The YOU refers to all those who read the words,  including the owner of the blog.

There you have it.  They are skeptical all right.  They are skeptical of everyone’s views but their own, which they hold with a breathtakingly dogmatic tenacity.  It all makes sense to me now

Well, we all tend to think that people who seem unable to see our point of view are holding that view “with a breathtaking dogmatic tenacity”.  After all, if we thought we were wrong, we’d change our minds, wouldn’t we?  It’s intrinsic to the nature of disagreement that we think the other guy is wrong, and greater the clarity with which we think we are seeing the truth, the more dogmatically tenacious the other guy seems to be for not seeing it.  Which simply goes to show that one [wo]man’s obvious is another [wo]man’s nonsense.

So: Just to remind everyone: No, the motto is neither ironical,  nor addressed to a subset of the world.  It is addressed to everyone, unironically, including me.  And of course Barry, should he come over, which I hope he will. Please regard it as the Primary Rule of this site.

Thanks 🙂

Edited to, I hope, avoid copyright violation.

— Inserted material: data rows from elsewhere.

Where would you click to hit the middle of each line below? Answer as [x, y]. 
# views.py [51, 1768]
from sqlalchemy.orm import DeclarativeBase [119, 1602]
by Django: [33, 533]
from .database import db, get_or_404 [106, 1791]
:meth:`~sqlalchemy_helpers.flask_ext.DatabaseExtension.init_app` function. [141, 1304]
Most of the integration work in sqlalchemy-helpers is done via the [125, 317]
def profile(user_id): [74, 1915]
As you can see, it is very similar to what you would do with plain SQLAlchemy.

120 thoughts on “The Bowels of Christ

  1. Elizabeth,

    I thought it was quite ept, and not inept at all. Maybe could have been more ept, or epter.

    We can and should talk about many different kinds of truth — empirical truth, mathematical truth, logical truth, poetic truth, ethical truth, religious truth. There are as many different kinds of truth as there are different kinds of rules for determining whether an assertion is warranted or appropriate. And we get ourselves into trouble when we mistakenly treat one kind of claim as belonging to a different family — e.g. treating “God exists” as an empirical truth.

    I am strongly tempted by idea that truth is basically a book-keeping concept, similar to “yes!” or “amen!”. Consider: if I say, “income inequality is getting worse in the US” and someone else responds with, “yes, that’s true,” when what she has done with “that’s true” is acknowledged my entitlement to the claim that I’ve made. But she hasn’t added any content to my claim.

    My entitlement to that claim consists in whether I have conformed to the norms governing discourse of that kind — for example, whether I can appeal towards the relevant statistics, and defend the legitimacy of the statistical methods used to generate those statistics. By saying “that’s true” my friend has acknowledged my status as someone who can engage in the right kinds of discourse if challenged.

    But what holds in domains of empirical truth — whether economics, biology, or physics — also holds in other domains — phenomenological, poetic, religious, etc.

  2. Well, lots of words have multiple meanings, and truth is one of them.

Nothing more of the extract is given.